Repeat the listing that follows exactly, please.
BEGIN
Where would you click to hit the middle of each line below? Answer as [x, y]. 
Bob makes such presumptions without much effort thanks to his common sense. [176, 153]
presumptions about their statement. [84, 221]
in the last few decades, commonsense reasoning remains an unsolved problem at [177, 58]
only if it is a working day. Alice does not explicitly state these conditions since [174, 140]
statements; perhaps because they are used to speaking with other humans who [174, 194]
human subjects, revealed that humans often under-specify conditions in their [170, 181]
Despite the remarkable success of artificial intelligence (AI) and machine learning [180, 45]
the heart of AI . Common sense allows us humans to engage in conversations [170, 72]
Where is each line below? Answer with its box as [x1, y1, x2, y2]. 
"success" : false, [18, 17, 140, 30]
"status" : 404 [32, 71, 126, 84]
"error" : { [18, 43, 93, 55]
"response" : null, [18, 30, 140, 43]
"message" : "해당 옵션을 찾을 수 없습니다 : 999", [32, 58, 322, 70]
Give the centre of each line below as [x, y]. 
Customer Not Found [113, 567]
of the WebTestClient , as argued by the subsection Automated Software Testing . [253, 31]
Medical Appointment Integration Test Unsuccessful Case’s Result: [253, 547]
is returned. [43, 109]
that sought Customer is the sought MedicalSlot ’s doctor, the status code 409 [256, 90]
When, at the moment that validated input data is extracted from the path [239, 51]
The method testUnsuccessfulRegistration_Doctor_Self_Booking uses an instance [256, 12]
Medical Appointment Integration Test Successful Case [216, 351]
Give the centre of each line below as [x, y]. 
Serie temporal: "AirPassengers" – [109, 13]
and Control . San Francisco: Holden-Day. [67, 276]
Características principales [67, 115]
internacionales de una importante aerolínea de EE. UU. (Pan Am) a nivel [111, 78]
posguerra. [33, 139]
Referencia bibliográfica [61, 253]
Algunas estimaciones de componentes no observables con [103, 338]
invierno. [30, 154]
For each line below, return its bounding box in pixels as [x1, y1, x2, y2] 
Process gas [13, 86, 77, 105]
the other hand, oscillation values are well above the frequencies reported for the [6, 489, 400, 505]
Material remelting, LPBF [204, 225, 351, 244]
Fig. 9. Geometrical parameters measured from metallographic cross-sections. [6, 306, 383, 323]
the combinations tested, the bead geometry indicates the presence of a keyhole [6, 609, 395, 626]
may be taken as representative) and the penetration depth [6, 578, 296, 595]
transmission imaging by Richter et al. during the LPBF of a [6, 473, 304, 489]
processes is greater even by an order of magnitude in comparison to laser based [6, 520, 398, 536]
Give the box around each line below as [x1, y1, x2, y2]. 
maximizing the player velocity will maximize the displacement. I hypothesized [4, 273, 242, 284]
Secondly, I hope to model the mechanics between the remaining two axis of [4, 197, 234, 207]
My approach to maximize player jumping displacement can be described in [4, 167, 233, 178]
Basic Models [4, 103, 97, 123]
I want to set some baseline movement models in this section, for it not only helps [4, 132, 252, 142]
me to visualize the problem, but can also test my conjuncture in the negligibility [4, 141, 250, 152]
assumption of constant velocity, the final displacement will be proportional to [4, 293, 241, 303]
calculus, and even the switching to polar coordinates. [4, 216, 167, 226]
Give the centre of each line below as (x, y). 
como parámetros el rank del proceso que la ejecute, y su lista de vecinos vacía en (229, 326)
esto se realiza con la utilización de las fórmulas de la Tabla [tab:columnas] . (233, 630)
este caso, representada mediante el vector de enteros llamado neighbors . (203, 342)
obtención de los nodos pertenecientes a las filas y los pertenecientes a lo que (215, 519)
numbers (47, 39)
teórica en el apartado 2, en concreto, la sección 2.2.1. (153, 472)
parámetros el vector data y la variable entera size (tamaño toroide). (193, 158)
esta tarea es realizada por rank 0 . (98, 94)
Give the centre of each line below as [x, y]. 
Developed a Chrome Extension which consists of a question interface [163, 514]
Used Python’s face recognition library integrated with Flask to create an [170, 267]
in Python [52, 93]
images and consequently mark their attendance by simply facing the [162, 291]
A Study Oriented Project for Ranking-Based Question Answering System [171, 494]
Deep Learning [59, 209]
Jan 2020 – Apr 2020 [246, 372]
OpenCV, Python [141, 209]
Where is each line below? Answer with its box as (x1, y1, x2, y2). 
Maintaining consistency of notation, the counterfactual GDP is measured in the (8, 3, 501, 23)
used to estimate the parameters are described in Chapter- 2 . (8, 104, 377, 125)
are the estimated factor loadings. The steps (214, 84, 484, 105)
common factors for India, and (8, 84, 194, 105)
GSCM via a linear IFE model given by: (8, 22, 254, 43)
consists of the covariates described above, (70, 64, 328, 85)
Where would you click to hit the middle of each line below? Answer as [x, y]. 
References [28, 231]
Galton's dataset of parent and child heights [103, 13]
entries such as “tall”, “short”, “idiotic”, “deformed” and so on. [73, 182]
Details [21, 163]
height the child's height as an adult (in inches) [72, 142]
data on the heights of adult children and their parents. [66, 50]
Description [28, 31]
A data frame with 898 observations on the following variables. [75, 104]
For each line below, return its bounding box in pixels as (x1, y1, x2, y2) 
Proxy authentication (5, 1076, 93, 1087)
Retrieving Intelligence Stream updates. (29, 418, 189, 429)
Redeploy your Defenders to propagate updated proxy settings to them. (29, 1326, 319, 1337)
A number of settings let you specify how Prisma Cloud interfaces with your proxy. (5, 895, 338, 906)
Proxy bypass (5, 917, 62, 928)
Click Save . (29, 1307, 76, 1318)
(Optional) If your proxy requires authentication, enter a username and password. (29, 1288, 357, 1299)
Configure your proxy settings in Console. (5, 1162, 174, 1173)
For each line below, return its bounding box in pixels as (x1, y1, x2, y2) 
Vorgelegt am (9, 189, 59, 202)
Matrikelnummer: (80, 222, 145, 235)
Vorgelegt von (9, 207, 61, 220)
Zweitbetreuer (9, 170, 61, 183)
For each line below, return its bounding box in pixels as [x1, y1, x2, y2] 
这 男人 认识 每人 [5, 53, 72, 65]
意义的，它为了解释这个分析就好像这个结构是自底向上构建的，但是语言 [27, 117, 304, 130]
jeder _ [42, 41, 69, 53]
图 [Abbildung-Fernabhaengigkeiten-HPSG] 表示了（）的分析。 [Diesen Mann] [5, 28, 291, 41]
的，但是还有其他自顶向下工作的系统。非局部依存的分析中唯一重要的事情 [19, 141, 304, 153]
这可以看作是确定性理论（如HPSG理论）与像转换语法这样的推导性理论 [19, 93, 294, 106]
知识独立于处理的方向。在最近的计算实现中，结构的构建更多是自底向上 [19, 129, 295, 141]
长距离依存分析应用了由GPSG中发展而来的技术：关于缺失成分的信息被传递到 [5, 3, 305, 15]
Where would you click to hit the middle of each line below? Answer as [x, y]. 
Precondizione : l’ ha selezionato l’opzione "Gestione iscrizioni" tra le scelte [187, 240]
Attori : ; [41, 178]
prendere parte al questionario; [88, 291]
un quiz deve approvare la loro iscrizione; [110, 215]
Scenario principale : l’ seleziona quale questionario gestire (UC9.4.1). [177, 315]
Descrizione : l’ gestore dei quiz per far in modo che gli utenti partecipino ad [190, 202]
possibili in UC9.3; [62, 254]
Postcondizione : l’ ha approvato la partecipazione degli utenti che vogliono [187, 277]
END
» WRITTEN SOLUTION:
Where would you click to hit the middle of each line below? Answer as [x, y]. 
Bob makes such presumptions without much effort thanks to his common sense. [176, 153]
presumptions about their statement. [84, 221]
in the last few decades, commonsense reasoning remains an unsolved problem at [177, 58]
only if it is a working day. Alice does not explicitly state these conditions since [174, 140]
statements; perhaps because they are used to speaking with other humans who [174, 194]
human subjects, revealed that humans often under-specify conditions in their [170, 181]
Despite the remarkable success of artificial intelligence (AI) and machine learning [180, 45]
the heart of AI . Common sense allows us humans to engage in conversations [170, 72]
Where is each line below? Answer with its box as [x1, y1, x2, y2]. 
"success" : false, [18, 17, 140, 30]
"status" : 404 [32, 71, 126, 84]
"error" : { [18, 43, 93, 55]
"response" : null, [18, 30, 140, 43]
"message" : "해당 옵션을 찾을 수 없습니다 : 999", [32, 58, 322, 70]
Give the centre of each line below as [x, y]. 
Customer Not Found [113, 567]
of the WebTestClient , as argued by the subsection Automated Software Testing . [253, 31]
Medical Appointment Integration Test Unsuccessful Case’s Result: [253, 547]
is returned. [43, 109]
that sought Customer is the sought MedicalSlot ’s doctor, the status code 409 [256, 90]
When, at the moment that validated input data is extracted from the path [239, 51]
The method testUnsuccessfulRegistration_Doctor_Self_Booking uses an instance [256, 12]
Medical Appointment Integration Test Successful Case [216, 351]
Give the centre of each line below as [x, y]. 
Serie temporal: "AirPassengers" – [109, 13]
and Control . San Francisco: Holden-Day. [67, 276]
Características principales [67, 115]
internacionales de una importante aerolínea de EE. UU. (Pan Am) a nivel [111, 78]
posguerra. [33, 139]
Referencia bibliográfica [61, 253]
Algunas estimaciones de componentes no observables con [103, 338]
invierno. [30, 154]
For each line below, return its bounding box in pixels as [x1, y1, x2, y2] 
Process gas [13, 86, 77, 105]
the other hand, oscillation values are well above the frequencies reported for the [6, 489, 400, 505]
Material remelting, LPBF [204, 225, 351, 244]
Fig. 9. Geometrical parameters measured from metallographic cross-sections. [6, 306, 383, 323]
the combinations tested, the bead geometry indicates the presence of a keyhole [6, 609, 395, 626]
may be taken as representative) and the penetration depth [6, 578, 296, 595]
transmission imaging by Richter et al. during the LPBF of a [6, 473, 304, 489]
processes is greater even by an order of magnitude in comparison to laser based [6, 520, 398, 536]
Give the box around each line below as [x1, y1, x2, y2]. 
maximizing the player velocity will maximize the displacement. I hypothesized [4, 273, 242, 284]
Secondly, I hope to model the mechanics between the remaining two axis of [4, 197, 234, 207]
My approach to maximize player jumping displacement can be described in [4, 167, 233, 178]
Basic Models [4, 103, 97, 123]
I want to set some baseline movement models in this section, for it not only helps [4, 132, 252, 142]
me to visualize the problem, but can also test my conjuncture in the negligibility [4, 141, 250, 152]
assumption of constant velocity, the final displacement will be proportional to [4, 293, 241, 303]
calculus, and even the switching to polar coordinates. [4, 216, 167, 226]
Give the centre of each line below as (x, y). 
como parámetros el rank del proceso que la ejecute, y su lista de vecinos vacía en (229, 326)
esto se realiza con la utilización de las fórmulas de la Tabla [tab:columnas] . (233, 630)
este caso, representada mediante el vector de enteros llamado neighbors . (203, 342)
obtención de los nodos pertenecientes a las filas y los pertenecientes a lo que (215, 519)
numbers (47, 39)
teórica en el apartado 2, en concreto, la sección 2.2.1. (153, 472)
parámetros el vector data y la variable entera size (tamaño toroide). (193, 158)
esta tarea es realizada por rank 0 . (98, 94)
Give the centre of each line below as [x, y]. 
Developed a Chrome Extension which consists of a question interface [163, 514]
Used Python’s face recognition library integrated with Flask to create an [170, 267]
in Python [52, 93]
images and consequently mark their attendance by simply facing the [162, 291]
A Study Oriented Project for Ranking-Based Question Answering System [171, 494]
Deep Learning [59, 209]
Jan 2020 – Apr 2020 [246, 372]
OpenCV, Python [141, 209]
Where is each line below? Answer with its box as (x1, y1, x2, y2). 
Maintaining consistency of notation, the counterfactual GDP is measured in the (8, 3, 501, 23)
used to estimate the parameters are described in Chapter- 2 . (8, 104, 377, 125)
are the estimated factor loadings. The steps (214, 84, 484, 105)
common factors for India, and (8, 84, 194, 105)
GSCM via a linear IFE model given by: (8, 22, 254, 43)
consists of the covariates described above, (70, 64, 328, 85)
Where would you click to hit the middle of each line below? Answer as [x, y]. 
References [28, 231]
Galton's dataset of parent and child heights [103, 13]
entries such as “tall”, “short”, “idiotic”, “deformed” and so on. [73, 182]
Details [21, 163]
height the child's height as an adult (in inches) [72, 142]
data on the heights of adult children and their parents. [66, 50]
Description [28, 31]
A data frame with 898 observations on the following variables. [75, 104]
For each line below, return its bounding box in pixels as (x1, y1, x2, y2) 
Proxy authentication (5, 1076, 93, 1087)
Retrieving Intelligence Stream updates. (29, 418, 189, 429)
Redeploy your Defenders to propagate updated proxy settings to them. (29, 1326, 319, 1337)
A number of settings let you specify how Prisma Cloud interfaces with your proxy. (5, 895, 338, 906)
Proxy bypass (5, 917, 62, 928)
Click Save . (29, 1307, 76, 1318)
(Optional) If your proxy requires authentication, enter a username and password. (29, 1288, 357, 1299)
Configure your proxy settings in Console. (5, 1162, 174, 1173)
For each line below, return its bounding box in pixels as (x1, y1, x2, y2) 
Vorgelegt am (9, 189, 59, 202)
Matrikelnummer: (80, 222, 145, 235)
Vorgelegt von (9, 207, 61, 220)
Zweitbetreuer (9, 170, 61, 183)
For each line below, return its bounding box in pixels as [x1, y1, x2, y2] 
这 男人 认识 每人 [5, 53, 72, 65]
意义的，它为了解释这个分析就好像这个结构是自底向上构建的，但是语言 [27, 117, 304, 130]
jeder _ [42, 41, 69, 53]
图 [Abbildung-Fernabhaengigkeiten-HPSG] 表示了（）的分析。 [Diesen Mann] [5, 28, 291, 41]
的，但是还有其他自顶向下工作的系统。非局部依存的分析中唯一重要的事情 [19, 141, 304, 153]
这可以看作是确定性理论（如HPSG理论）与像转换语法这样的推导性理论 [19, 93, 294, 106]
知识独立于处理的方向。在最近的计算实现中，结构的构建更多是自底向上 [19, 129, 295, 141]
长距离依存分析应用了由GPSG中发展而来的技术：关于缺失成分的信息被传递到 [5, 3, 305, 15]
Where would you click to hit the middle of each line below? Answer as [x, y]. 
Precondizione : l’ ha selezionato l’opzione "Gestione iscrizioni" tra le scelte [187, 240]
Attori : ; [41, 178]
prendere parte al questionario; [88, 291]
un quiz deve approvare la loro iscrizione; [110, 215]
Scenario principale : l’ seleziona quale questionario gestire (UC9.4.1). [177, 315]
Descrizione : l’ gestore dei quiz per far in modo che gli utenti partecipino ad [190, 202]
possibili in UC9.3; [62, 254]
Postcondizione : l’ ha approvato la partecipazione degli utenti che vogliono [187, 277]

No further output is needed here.